To find the angle at which the two curves \( x^3 - 3xy^2 + 2 = 0 \) and \( 3x^2y - y^3 + 3 = 0 \) intersect, we will follow these steps: ### Step 1: Differentiate the first curve We start with the first curve: \[ x^3 - 3xy^2 + 2 = 0 \] Differentiating both sides with respect to \( x \): \[ \frac{d}{dx}(x^3) - \frac{d}{dx}(3xy^2) + \frac{d}{dx}(2) = 0 \] Using the product rule for \( 3xy^2 \): \[ 3x^2 - 3\left(y^2 + 2y\frac{dy}{dx}x\right) = 0 \] This simplifies to: \[ 3x^2 - 3y^2 - 6xy\frac{dy}{dx} = 0 \] Rearranging gives us: \[ 3x^2 - 3y^2 = 6xy\frac{dy}{dx} \] Thus, we can express \( \frac{dy}{dx} \): \[ \frac{dy}{dx} = \frac{x^2 - y^2}{2xy} \] ### Step 2: Differentiate the second curve Now, we differentiate the second curve: \[ 3x^2y - y^3 + 3 = 0 \] Differentiating both sides with respect to \( x \): \[ \frac{d}{dx}(3x^2y) - \frac{d}{dx}(y^3) + \frac{d}{dx}(3) = 0 \] Using the product rule for \( 3x^2y \): \[ 3(2xy + x^2\frac{dy}{dx}) - 3y^2\frac{dy}{dx} = 0 \] This simplifies to: \[ 6xy + 3x^2\frac{dy}{dx} - 3y^2\frac{dy}{dx} = 0 \] Rearranging gives us: \[ 6xy = (3y^2 - 3x^2)\frac{dy}{dx} \] Thus, we can express \( \frac{dy}{dx} \): \[ \frac{dy}{dx} = \frac{2xy}{y^2 - x^2} \] ### Step 3: Find the slopes at the point of intersection Let the point of intersection be \( (x_1, y_1) \).

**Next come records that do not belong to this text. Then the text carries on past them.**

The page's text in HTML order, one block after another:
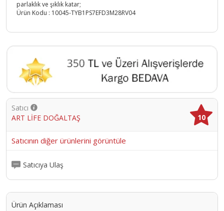
parlaklık ve şıklık katar;
Ürün Kodu : 10045-TYB1PS7EFD3M28RV04
Satıcı
ART LİFE DOĞALTAŞ
10
Satıcının diğer ürünlerini görüntüle
Satıcıya Ulaş
Ürün Açıklaması
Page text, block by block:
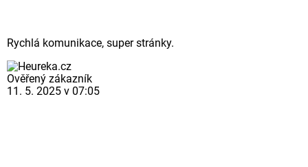
Rychlá komunikace, super stránky.
Ověřený zákazník
11. 5. 2025 v 07:05
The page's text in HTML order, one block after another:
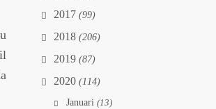
2017(99)
2018(206)
2019(87)
2020(114)
Januari(13)
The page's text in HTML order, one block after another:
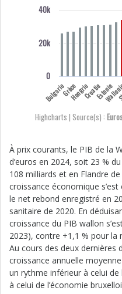
0
20k
40k
Highcharts | Source(s) :
BulgarieGrèceHongrieCroatieEstonie
À prix courants, le PIB de la
d’euros en 2024, soit 23 %
108 milliards et en Flandre
croissance économique
le net rebond enregistré en
sanitaire de 2020. En
croissance du PIB wallon
2023), contre +1,1 % pour la
Au cours des deux dernières
croissance annuelle
un rythme inférieur à celui
à celui de l’économie
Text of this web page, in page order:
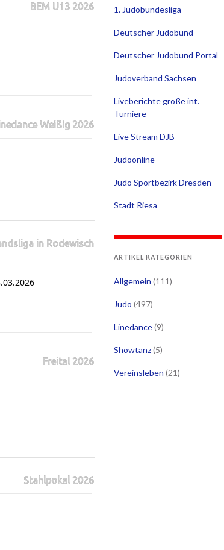
BEM U13 2026
Weißig 2026
in Rodewisch
Freital 2026
Stahlpokal 2026
1. Judobundesliga
Deutscher Judobund
Deutscher Judobund Portal
Judoverband Sachsen
Liveberichte große int.
Turniere
Live Stream DJB
Judoonline
Judo Sportbezirk Dresden
Stadt Riesa
ARTIKEL KATEGORIEN
Allgemein (111)
Judo (497)
Linedance(9)
Showtanz(5)
Vereinsleben (21)
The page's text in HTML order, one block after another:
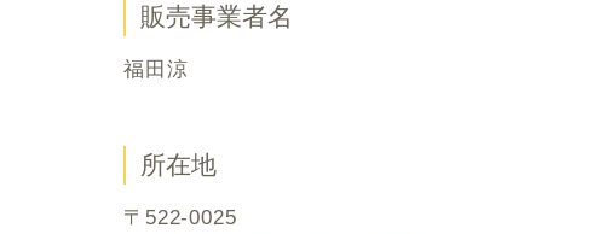
販売事業者名
福田涼
所在地
〒522-0025
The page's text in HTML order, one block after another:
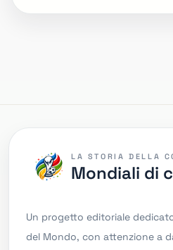
LA STORIA DELLA
Mondiali di
Un progetto editoriale
del Mondo, con attenzione a
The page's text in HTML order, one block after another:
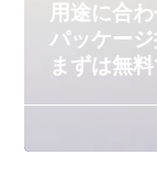
用途に合
パッケー
まずは無
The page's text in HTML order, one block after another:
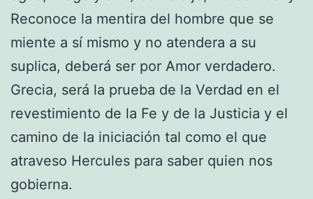
Reconoce la mentira del hombre que se
miente a sí mismo y no atendera a su
suplica, deberá ser por Amor verdadero.
Grecia, será la prueba de la Verdad en el
revestimiento de la Fe y de la Justicia y el
camino de la iniciación tal como el que
atraveso Hercules para saber quien nos
gobierna.
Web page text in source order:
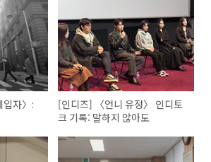
자〉:
[인디즈] 〈언니 유정〉 인디토
크 기록: 말하지 않아도
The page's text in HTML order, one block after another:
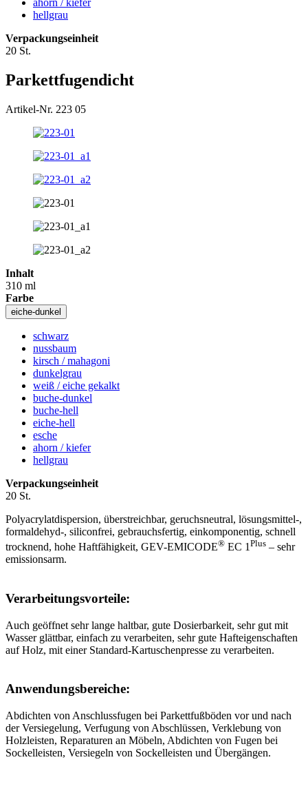
ahorn / kiefer
hellgrau
Verpackungseinheit
20 St.
Parkettfugendicht
Artikel-Nr. 223 05
Inhalt
310 ml
Farbe
eiche-dunkel
schwarz
nussbaum
kirsch / mahagoni
dunkelgrau
weiß / eiche gekalkt
buche-dunkel
buche-hell
eiche-hell
esche
ahorn / kiefer
hellgrau
Verpackungseinheit
20 St.
Polyacrylatdispersion, überstreichbar, geruchsneutral, lösungsmittel-,
formaldehyd-, siliconfrei, gebrauchsfertig, einkomponentig, schnell
trocknend, hohe Haftfähigkeit, GEV-EMICODE® EC 1 Plus – sehr
emissionsarm.
Verarbeitungsvorteile:
Auch geöffnet sehr lange haltbar, gute Dosierbarkeit, sehr gut mit
Wasser glättbar, einfach zu verarbeiten, sehr gute Hafteigenschaften
auf Holz, mit einer Standard-Kartuschenpresse zu verarbeiten.
Anwendungsbereiche:
Abdichten von Anschlussfugen bei Parkettfußböden vor und nach
der Versiegelung, Verfugung von Abschlüssen, Verklebung von
Holzleisten, Reparaturen an Möbeln, Abdichten von Fugen bei
Sockelleisten, Versiegeln von Sockelleisten und Übergängen.
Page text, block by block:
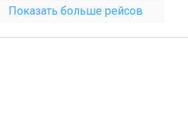
Показать больше рейсов
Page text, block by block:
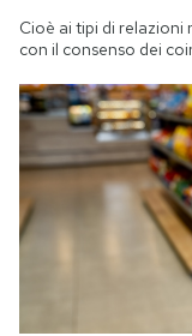
Cioè ai tipi di
con il consenso dei
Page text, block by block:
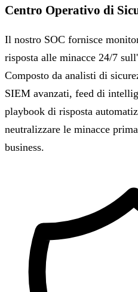
Centro Operativo di
Il nostro SOC fornisce
risposta alle minacce 24/7
Composto da analisti di
SIEM avanzati, feed di
playbook di risposta
neutralizzare le minacce
business.
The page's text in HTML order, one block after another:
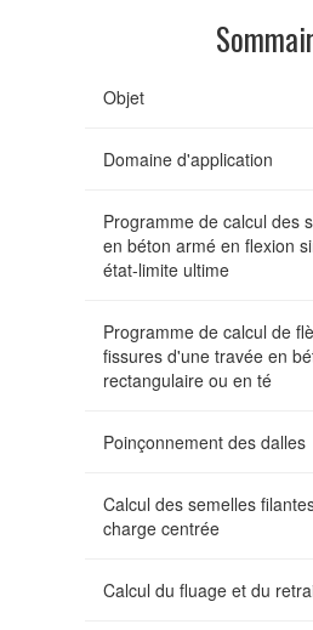
Objet
Domaine d'application
Programme de calcul des
en béton armé en flexion
état-limite ultime
Programme de calcul de
fissures d'une travée en
rectangulaire ou en té
Poinçonnement des dalles
Calcul des semelles
charge centrée
Calcul du fluage et du
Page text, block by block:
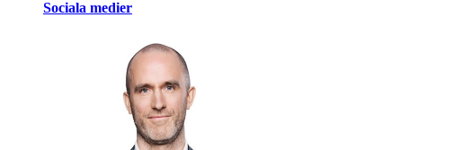
Sociala medier
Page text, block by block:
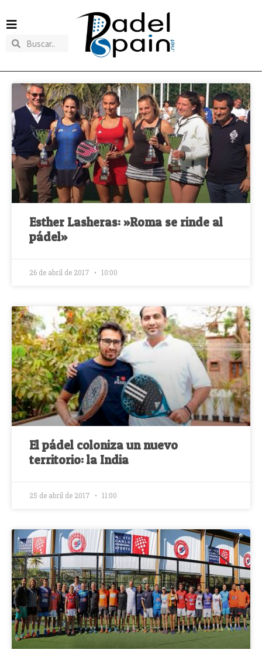
Esther Lasheras: »Roma se rinde al
pádel»
26 de abril de 2017 10:00
El pádel coloniza un nuevo
territorio: la India
25 de abril de 2017 11:00
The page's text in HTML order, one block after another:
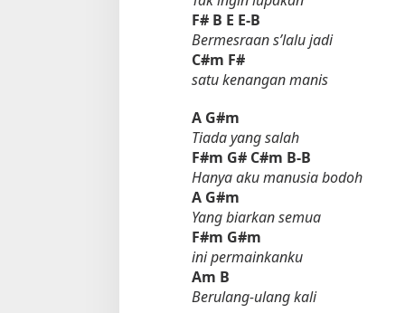
F# B E E-B
Bermesraan s’lalu jadi
C#m F#
satu kenangan manis
A G#m
Tiada yang salah
F#m G# C#m B-B
Hanya aku manusia bodoh
A G#m
Yang biarkan semua
F#m G#m
ini permainkanku
Am B
Berulang-ulang kali
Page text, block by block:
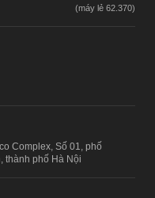
Complex, Số 01, phố
thành phố Hà Nội
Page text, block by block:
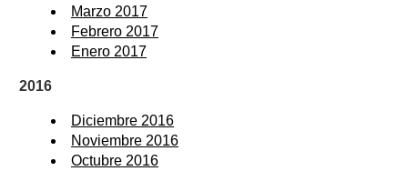
Marzo 2017
Febrero 2017
Enero 2017
2016
Diciembre 2016
Noviembre 2016
Octubre 2016
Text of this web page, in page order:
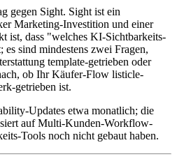
gegen Sight. Sight ist ein
Marketing-Investition und einer
ist, dass "welches KI-Sichtbarkeits-
sind mindestens zwei Fragen,
template-getrieben oder
ob Ihr Käufer-Flow listicle-
getrieben ist.
Updates etwa monatlich; die
auf Multi-Kunden-Workflow-
Tools noch nicht gebaut haben.
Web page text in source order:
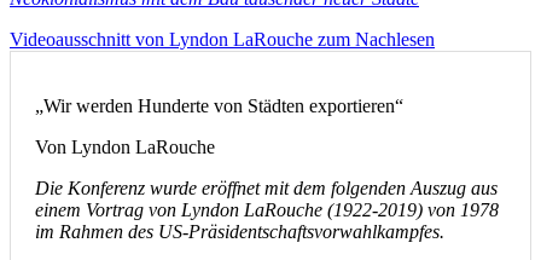
Videoausschnitt von Lyndon LaRouche zum Nachlesen
„Wir werden Hunderte von Städten exportieren“
Von Lyndon LaRouche
Die Konferenz wurde eröffnet mit dem folgenden Auszug aus
einem Vortrag von Lyndon LaRouche (1922-2019) von 1978
im Rahmen des US-Präsidentschaftsvorwahlkampfes.
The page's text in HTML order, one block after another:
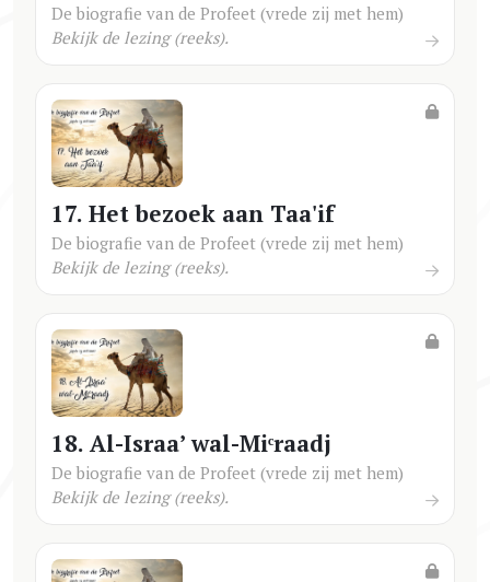
De biografie van de Profeet (vrede zij met hem)
Bekijk de lezing (reeks).
17. Het bezoek aan Taa'if
De biografie van de Profeet (vrede zij met hem)
Bekijk de lezing (reeks).
18. Al-Israa’ wal-Miᶜraadj
De biografie van de Profeet (vrede zij met hem)
Bekijk de lezing (reeks).
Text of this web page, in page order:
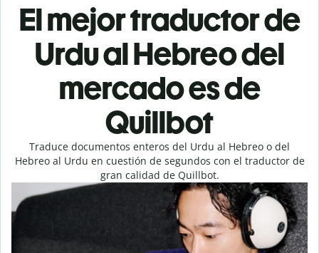
El mejor traductor de
Urdu al Hebreo del
mercado es de
Quillbot
Traduce documentos enteros del Urdu al Hebreo o del
Hebreo al Urdu en cuestión de segundos con el traductor de
gran calidad de Quillbot.
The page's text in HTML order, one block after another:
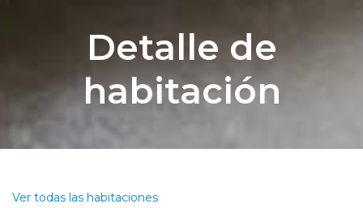
Detalle de
habitación
Ver todas las habitaciones
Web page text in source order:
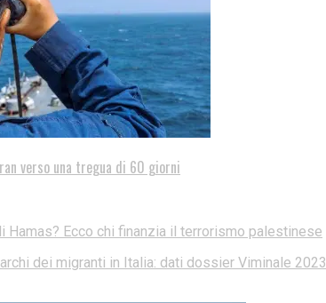
verso una tregua di 60 giorni
Hamas? Ecco chi finanzia il terrorismo palestinese
dei migranti in Italia: dati dossier Viminale 2023
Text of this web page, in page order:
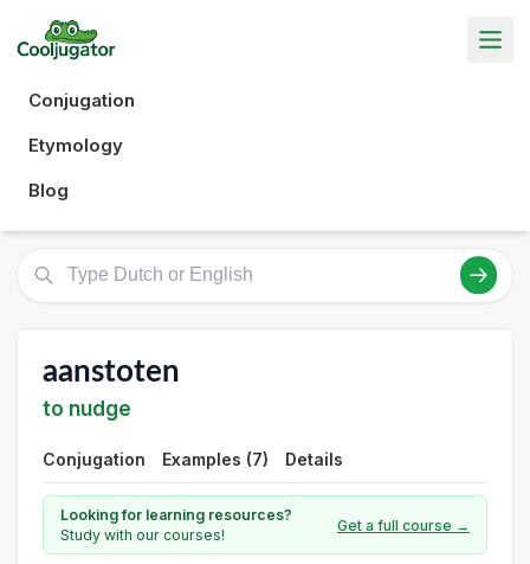
Conjugation
Etymology
Blog
aanstoten
to nudge
Conjugation Examples (7) Details
Looking for learning resources?
Study with our courses!
Get a full course →
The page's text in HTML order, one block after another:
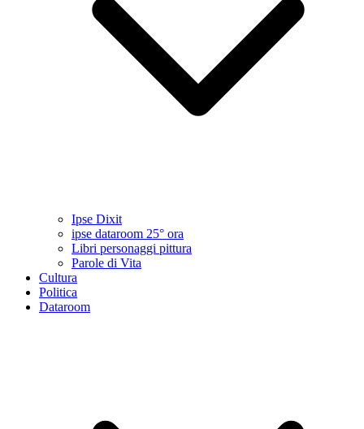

The slopes of the tangents at this point for the two curves are: 1. For the first curve: \[ m_1 = \frac{x_1^2 - y_1^2}{2x_1y_1} \] 2. For the second curve: \[ m_2 = \frac{2x_1y_1}{y_1^2 - x_1^2} \] ### Step 4: Find the angle between the two curves The angle \( \theta \) between the two curves can be found using the formula: \[ \tan(\theta) = \left| \frac{m_1 - m_2}{1 + m_1m_2} \right| \] To find the angle at which the curves intersect, we can also check if the product of the slopes is -1, which indicates that they intersect at right angles. ### Step 5: Check for right angle intersection Calculating the product of the slopes: \[ m_1 \cdot m_2 = \left(\frac{x_1^2 - y_1^2}{2x_1y_1}\right) \cdot \left(\frac{2x_1y_1}{y_1^2 - x_1^2}\right) = -1 \] This implies that the curves intersect at right angles. ### Conclusion The angle at which the two curves intersect each other is \( 90^\circ \). ---